» **RECORDS SHOWN**:

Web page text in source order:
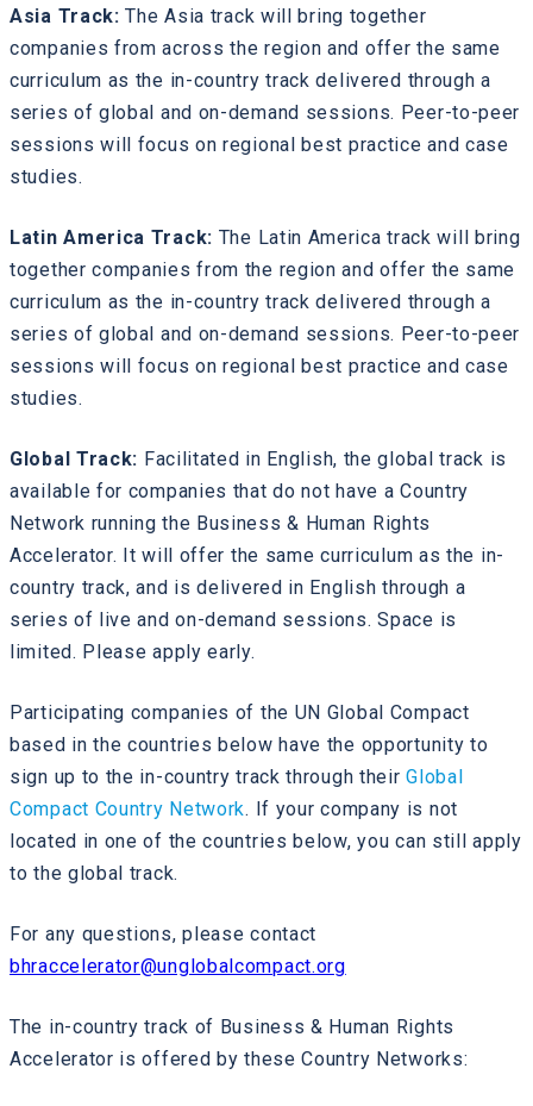
Asia Track: The Asia track will bring together
companies from across the region and offer the same
curriculum as the in-country track delivered through a
series of global and on-demand sessions. Peer-to-peer
sessions will focus on regional best practice and case
studies.
Latin America Track: The Latin America track will bring
together companies from the region and offer the same
curriculum as the in-country track delivered through a
series of global and on-demand sessions. Peer-to-peer
sessions will focus on regional best practice and case
studies.
Global Track: Facilitated in English, the global track is
available for companies that do not have a Country
Network running the Business & Human Rights
Accelerator. It will offer the same curriculum as the in-
country track, and is delivered in English through a
series of live and on-demand sessions. Space is
limited. Please apply early.
Participating companies of the UN Global Compact
based in the countries below have the opportunity to
sign up to the in-country track through theirGlobal
Compact Country Network. If your company is not
located in one of the countries below, you can still apply
to the global track.
For any questions, please contact
bhraccelerator@unglobalcompact.org
The in-country track of Business & Human Rights
Accelerator is offered by these Country Networks:
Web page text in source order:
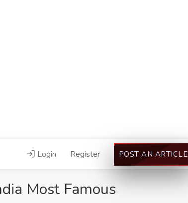
Login Register POST AN ARTICLE
Most Famous
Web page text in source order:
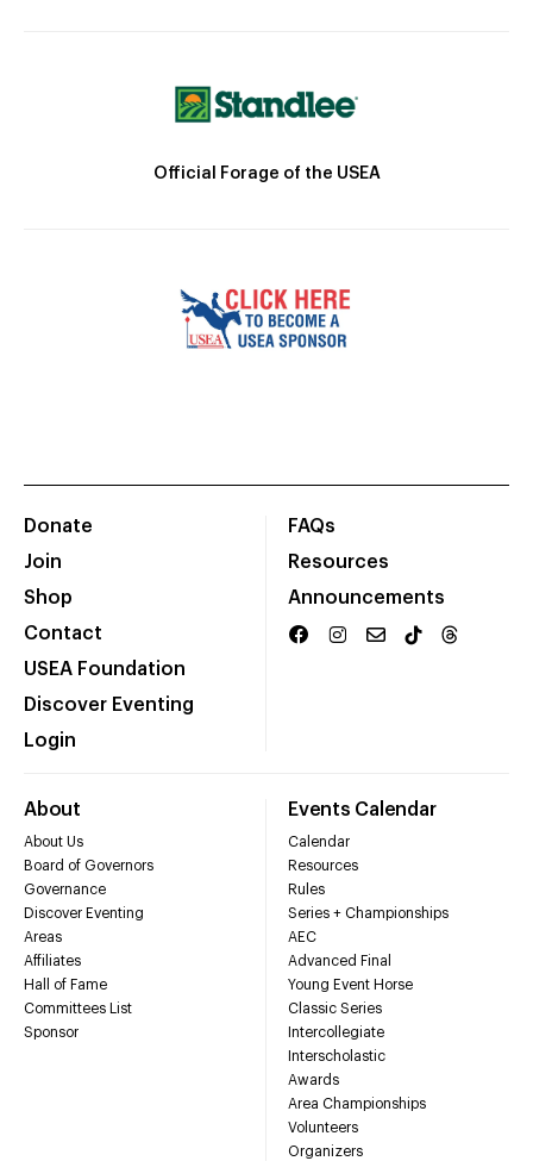
Official Forage of the USEA
Donate
Join
Shop
Contact
USEA Foundation
Discover Eventing
Login
FAQs
Resources
Announcements
About
About Us
Board of Governors
Governance
Discover Eventing
Areas
Affiliates
Hall of Fame
Committees List
Sponsor
Events Calendar
Calendar
Resources
Rules
Series + Championships
AEC
Advanced Final
Young Event Horse
Classic Series
Intercollegiate
Interscholastic
Awards
Area Championships
Volunteers
Organizers
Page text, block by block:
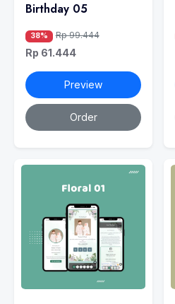
Birthday 05
38% Rp 99.444
Rp 61.444
Preview
Order
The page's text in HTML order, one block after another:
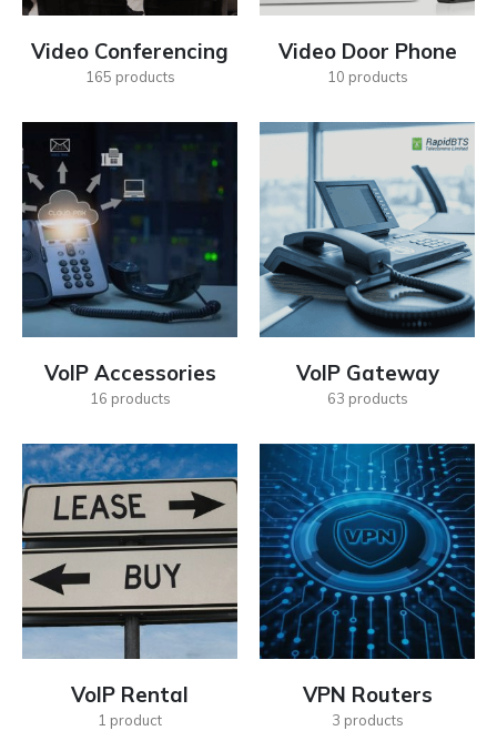
Video Conferencing
165 products
Video Door Phone
10 products
VoIP Accessories
16 products
VoIP Gateway
63 products
VoIP Rental
1 product
VPN Routers
3 products
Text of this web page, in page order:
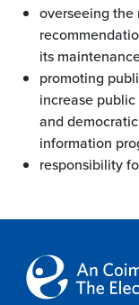
overseeing the
its
promoting
increase
and
information
responsibility
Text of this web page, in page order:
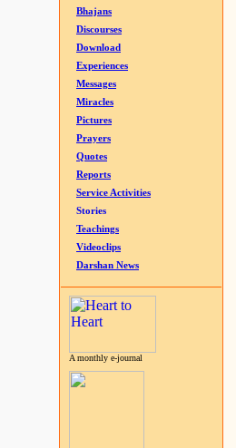
Bhajans
Discourses
Download
Experiences
Messages
Miracles
Pictures
Prayers
Quotes
Reports
Service Activities
Stories
Teachings
Videoclips
Darshan News
A monthly e-journal
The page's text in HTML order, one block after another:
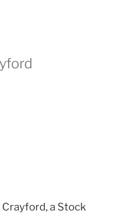
Crayford, a Stock
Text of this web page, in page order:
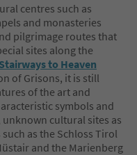
centres such as
and monasteries
pilgrimage routes that
sites along the
to Heaven
of Grisons, it is still
of the art and
symbols and
cultural sites as
as the Schloss Tirol
and the Marienberg
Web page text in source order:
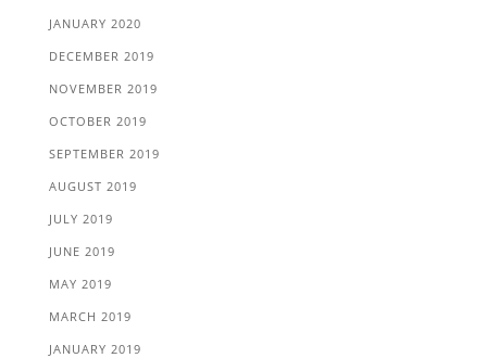
JANUARY 2020
DECEMBER 2019
NOVEMBER 2019
OCTOBER 2019
SEPTEMBER 2019
AUGUST 2019
JULY 2019
JUNE 2019
MAY 2019
MARCH 2019
JANUARY 2019
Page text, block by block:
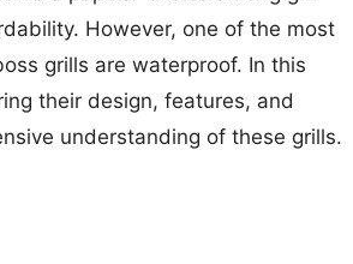
However, one of the most
grills are waterproof. In this
their design, features, and
understanding of these grills.
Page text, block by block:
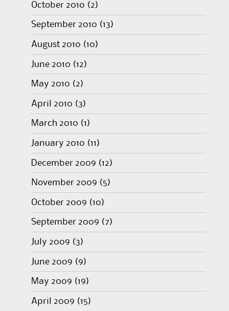
October 2010 (2)
September 2010 (13)
August 2010 (10)
June 2010 (12)
May 2010 (2)
April 2010 (3)
March 2010 (1)
January 2010 (11)
December 2009 (12)
November 2009 (5)
October 2009 (10)
September 2009 (7)
July 2009 (3)
June 2009 (9)
May 2009 (19)
April 2009 (15)
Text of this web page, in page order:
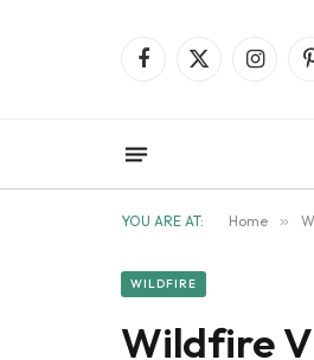
Facebook
X
YOU ARE AT: Home »
WILDFIRE
Wildfire
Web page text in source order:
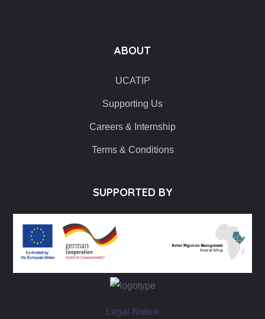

» **EXERCISE DESCRIPTION**:
From the first line to the last, set down the records exactly, leaving out images.

» **WORKED SOLUTION**:
Web page text in source order:
Asia Track: The Asia track will bring together
companies from across the region and offer the same
curriculum as the in-country track delivered through a
series of global and on-demand sessions. Peer-to-peer
sessions will focus on regional best practice and case
studies.
Latin America Track: The Latin America track will bring
together companies from the region and offer the same
curriculum as the in-country track delivered through a
series of global and on-demand sessions. Peer-to-peer
sessions will focus on regional best practice and case
studies.
Global Track: Facilitated in English, the global track is
available for companies that do not have a Country
Network running the Business & Human Rights
Accelerator. It will offer the same curriculum as the in-
country track, and is delivered in English through a
series of live and on-demand sessions. Space is
limited. Please apply early.
Participating companies of the UN Global Compact
based in the countries below have the opportunity to
sign up to the in-country track through theirGlobal
Compact Country Network. If your company is not
located in one of the countries below, you can still apply
to the global track.
For any questions, please contact
bhraccelerator@unglobalcompact.org
The in-country track of Business & Human Rights
Accelerator is offered by these Country Networks:
Web page text in source order:
Login Register POST AN ARTICLE
Most Famous
Web page text in source order:
Official Forage of the USEA
Donate
Join
Shop
Contact
USEA Foundation
Discover Eventing
Login
FAQs
Resources
Announcements
About
About Us
Board of Governors
Governance
Discover Eventing
Areas
Affiliates
Hall of Fame
Committees List
Sponsor
Events Calendar
Calendar
Resources
Rules
Series + Championships
AEC
Advanced Final
Young Event Horse
Classic Series
Intercollegiate
Interscholastic
Awards
Area Championships
Volunteers
Organizers
Page text, block by block:
Birthday 05
38% Rp 99.444
Rp 61.444
Preview
Order
The page's text in HTML order, one block after another:
Video Conferencing
165 products
Video Door Phone
10 products
VoIP Accessories
16 products
VoIP Gateway
63 products
VoIP Rental
1 product
VPN Routers
3 products
Text of this web page, in page order:
overseeing the
its
promoting
increase
and
information
responsibility
Text of this web page, in page order:
Bhajans
Discourses
Download
Experiences
Messages
Miracles
Pictures
Prayers
Quotes
Reports
Service Activities
Stories
Teachings
Videoclips
Darshan News
A monthly e-journal
The page's text in HTML order, one block after another:
Crayford, a Stock
Text of this web page, in page order:
centres such as
and monasteries
pilgrimage routes that
sites along the
to Heaven
of Grisons, it is still
of the art and
symbols and
cultural sites as
as the Schloss Tirol
and the Marienberg
Web page text in source order:
JANUARY 2020
DECEMBER 2019
NOVEMBER 2019
OCTOBER 2019
SEPTEMBER 2019
AUGUST 2019
JULY 2019
JUNE 2019
MAY 2019
MARCH 2019
JANUARY 2019
Page text, block by block:
However, one of the most
grills are waterproof. In this
their design, features, and
understanding of these grills.
Page text, block by block:
October 2010 (2)
September 2010 (13)
August 2010 (10)
June 2010 (12)
May 2010 (2)
April 2010 (3)
March 2010 (1)
January 2010 (11)
December 2009 (12)
November 2009 (5)
October 2009 (10)
September 2009 (7)
July 2009 (3)
June 2009 (9)
May 2009 (19)
April 2009 (15)
Text of this web page, in page order:
Facebook
X
YOU ARE AT: Home »
WILDFIRE
Wildfire
Web page text in source order:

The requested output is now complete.